Karachi –– With the Kharif crop sowing season currently underway, concerns over enhanced gas load management have raised apprehensions of urea shortage. On this note, domestic fertilizer manufacturing industry has reportedly cautioned that domestic urea prices may even reach PkR2,000/bag (near par with international prices), to compensate for production shortfall.
To avoid shortages in the current Kharif season, the government is likely to import 164k tons urea by utilizing the SABIC credit facility. That said, Kharif 2011 urea production should still clock in at 3.25mn tons, up 18%Y0Y. Moreover, the pulse of demand for fertilizers should stay robust where strong crop prices and higher rural incomes should induce greater plantations (esp.

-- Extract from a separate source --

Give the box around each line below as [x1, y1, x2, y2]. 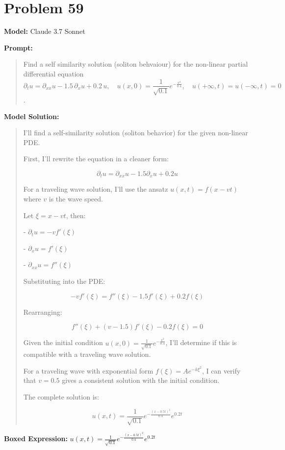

Cotton), countering the effects of higher fertilizer product prices.
According to AKD Securities Limited, in this regard, the SBP has indicated that cotton production during FY12F may reach 17mn bales against FY11E cotton production of around 11.6mn bales. While AKD Securities Limited preferred pick is FFBL, Man-based producers (FFC, ENGRO base plant) should also be net gainers from price hikes and any improvement in gas supply.
Investment Perspective: Previously, a Combination of higher Curtailment (gas load management and annual shutdown) and GST imposition has made urea price rise by – PkR400/bag since Dec’10. Going forward, AKD Securities Limited believes enhanced gas curtailment should prompt fertilizer manufacturers to further increase prices to sustain profitability. In this regard, AKD Securities Limited believes enhanced crop prices indicate the potential to absorb higher urea prices. While AKD Securities Limited preferred pick is FFBL, on an absolute basis AKD Securities Limited tag Man-based producers to benefit the most from the price hikes due to a lower gas outage and the firm demand in the Kharif sowing season.